[ASSIGNED TASK] Which lines run from the line with "Repositório Destinado ao" through the line with "HIBRIDA. (23, 54)" in the entries below? Print them exactly, both ends included, and nothing more.

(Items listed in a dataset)
-.-.-
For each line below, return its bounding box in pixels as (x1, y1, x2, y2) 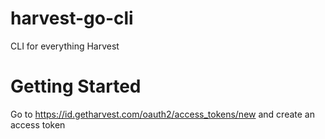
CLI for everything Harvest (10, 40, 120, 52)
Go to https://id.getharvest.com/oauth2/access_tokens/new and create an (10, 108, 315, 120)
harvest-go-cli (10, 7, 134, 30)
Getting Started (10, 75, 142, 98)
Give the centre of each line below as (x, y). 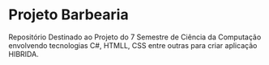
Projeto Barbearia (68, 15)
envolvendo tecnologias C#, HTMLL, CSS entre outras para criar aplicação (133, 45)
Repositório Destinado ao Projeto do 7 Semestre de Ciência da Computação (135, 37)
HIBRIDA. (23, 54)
-.-.-
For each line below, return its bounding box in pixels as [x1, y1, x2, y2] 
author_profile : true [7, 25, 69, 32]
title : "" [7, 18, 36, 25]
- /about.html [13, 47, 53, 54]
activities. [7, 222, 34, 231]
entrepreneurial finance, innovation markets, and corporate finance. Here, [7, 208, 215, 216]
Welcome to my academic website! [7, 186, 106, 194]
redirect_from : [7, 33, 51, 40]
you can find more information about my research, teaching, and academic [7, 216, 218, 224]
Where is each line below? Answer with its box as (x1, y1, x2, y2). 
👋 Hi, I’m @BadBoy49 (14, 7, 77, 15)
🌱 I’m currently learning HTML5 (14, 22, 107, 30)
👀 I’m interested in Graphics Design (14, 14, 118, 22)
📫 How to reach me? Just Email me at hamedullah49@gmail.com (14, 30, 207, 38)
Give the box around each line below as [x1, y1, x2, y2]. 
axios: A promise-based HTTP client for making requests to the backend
-.-.-
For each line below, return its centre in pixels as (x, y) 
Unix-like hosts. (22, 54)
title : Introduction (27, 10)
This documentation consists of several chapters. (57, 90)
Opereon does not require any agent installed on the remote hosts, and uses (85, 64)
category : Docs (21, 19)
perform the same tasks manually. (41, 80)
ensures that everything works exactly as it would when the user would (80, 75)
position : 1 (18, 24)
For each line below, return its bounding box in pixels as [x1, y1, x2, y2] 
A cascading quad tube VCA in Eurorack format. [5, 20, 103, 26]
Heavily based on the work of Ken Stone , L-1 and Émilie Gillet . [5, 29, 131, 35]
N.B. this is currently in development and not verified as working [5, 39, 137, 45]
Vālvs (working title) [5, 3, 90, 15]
-.-.-
[SOLVED EXERCISE]
Repositório Destinado ao Projeto do 7 Semestre de Ciência da Computação (135, 37)
HIBRIDA. (23, 54)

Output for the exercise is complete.